═══ SUPPLIED RECORDS ═══

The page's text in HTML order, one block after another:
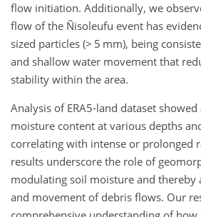
flow initiation. Additionally, we
flow of the Ñisoleufu event has
sized particles (> 5 mm), being
and shallow water movement that
stability within the area.
Analysis of ERA5-land dataset
moisture content at various depths
correlating with intense or prolonged
results underscore the role of
modulating soil moisture and thereby
and movement of debris flows. Our

═══

WHAT YOU ARE ASKED TO DO
Print all the lines above again exactly, without any pictures.

WRITTEN SOLUTION
The page's text in HTML order, one block after another:
flow initiation. Additionally, we
flow of the Ñisoleufu event has
sized particles (> 5 mm), being
and shallow water movement that
stability within the area.
Analysis of ERA5-land dataset
moisture content at various depths
correlating with intense or prolonged
results underscore the role of
modulating soil moisture and thereby
and movement of debris flows. Our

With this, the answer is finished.